• **Exercise inputs**
______

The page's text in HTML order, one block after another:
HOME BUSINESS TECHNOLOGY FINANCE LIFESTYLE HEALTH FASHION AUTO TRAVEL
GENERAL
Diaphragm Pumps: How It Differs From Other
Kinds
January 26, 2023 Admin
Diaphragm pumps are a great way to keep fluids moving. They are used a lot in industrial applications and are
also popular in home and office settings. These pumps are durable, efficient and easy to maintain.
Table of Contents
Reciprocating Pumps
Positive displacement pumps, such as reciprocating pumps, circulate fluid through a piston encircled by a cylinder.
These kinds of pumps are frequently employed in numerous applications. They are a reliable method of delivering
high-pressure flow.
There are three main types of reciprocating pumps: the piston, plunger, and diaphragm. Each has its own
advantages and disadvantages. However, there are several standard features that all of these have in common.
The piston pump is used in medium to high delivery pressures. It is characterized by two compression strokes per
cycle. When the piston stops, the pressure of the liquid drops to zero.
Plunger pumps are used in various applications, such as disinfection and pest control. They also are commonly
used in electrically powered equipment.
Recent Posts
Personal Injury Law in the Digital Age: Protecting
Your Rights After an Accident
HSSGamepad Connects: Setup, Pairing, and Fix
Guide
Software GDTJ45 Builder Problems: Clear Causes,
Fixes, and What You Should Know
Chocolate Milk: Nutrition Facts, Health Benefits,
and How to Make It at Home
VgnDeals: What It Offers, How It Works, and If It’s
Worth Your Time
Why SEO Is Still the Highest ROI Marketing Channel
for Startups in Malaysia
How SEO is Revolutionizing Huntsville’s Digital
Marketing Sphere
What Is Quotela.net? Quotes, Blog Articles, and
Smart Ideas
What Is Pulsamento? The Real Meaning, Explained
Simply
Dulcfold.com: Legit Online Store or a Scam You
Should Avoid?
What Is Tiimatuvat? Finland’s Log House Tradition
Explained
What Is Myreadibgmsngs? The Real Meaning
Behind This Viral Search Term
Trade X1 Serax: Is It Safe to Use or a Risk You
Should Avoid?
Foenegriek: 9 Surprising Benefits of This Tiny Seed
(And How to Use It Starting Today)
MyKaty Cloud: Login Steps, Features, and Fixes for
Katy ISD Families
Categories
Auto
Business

______

• **Task directions**
Each line from the one containing "The piston pump" down to the last line of the material above is to be transcribed exactly, with nothing else included.

• **Result of the exercise**
The piston pump is used in medium to high delivery pressures. It is characterized by two compression strokes per
cycle. When the piston stops, the pressure of the liquid drops to zero.
Plunger pumps are used in various applications, such as disinfection and pest control. They also are commonly
used in electrically powered equipment.
Recent Posts
Personal Injury Law in the Digital Age: Protecting
Your Rights After an Accident
HSSGamepad Connects: Setup, Pairing, and Fix
Guide
Software GDTJ45 Builder Problems: Clear Causes,
Fixes, and What You Should Know
Chocolate Milk: Nutrition Facts, Health Benefits,
and How to Make It at Home
VgnDeals: What It Offers, How It Works, and If It’s
Worth Your Time
Why SEO Is Still the Highest ROI Marketing Channel
for Startups in Malaysia
How SEO is Revolutionizing Huntsville’s Digital
Marketing Sphere
What Is Quotela.net? Quotes, Blog Articles, and
Smart Ideas
What Is Pulsamento? The Real Meaning, Explained
Simply
Dulcfold.com: Legit Online Store or a Scam You
Should Avoid?
What Is Tiimatuvat? Finland’s Log House Tradition
Explained
What Is Myreadibgmsngs? The Real Meaning
Behind This Viral Search Term
Trade X1 Serax: Is It Safe to Use or a Risk You
Should Avoid?
Foenegriek: 9 Surprising Benefits of This Tiny Seed
(And How to Use It Starting Today)
MyKaty Cloud: Login Steps, Features, and Fixes for
Katy ISD Families
Categories
Auto
Business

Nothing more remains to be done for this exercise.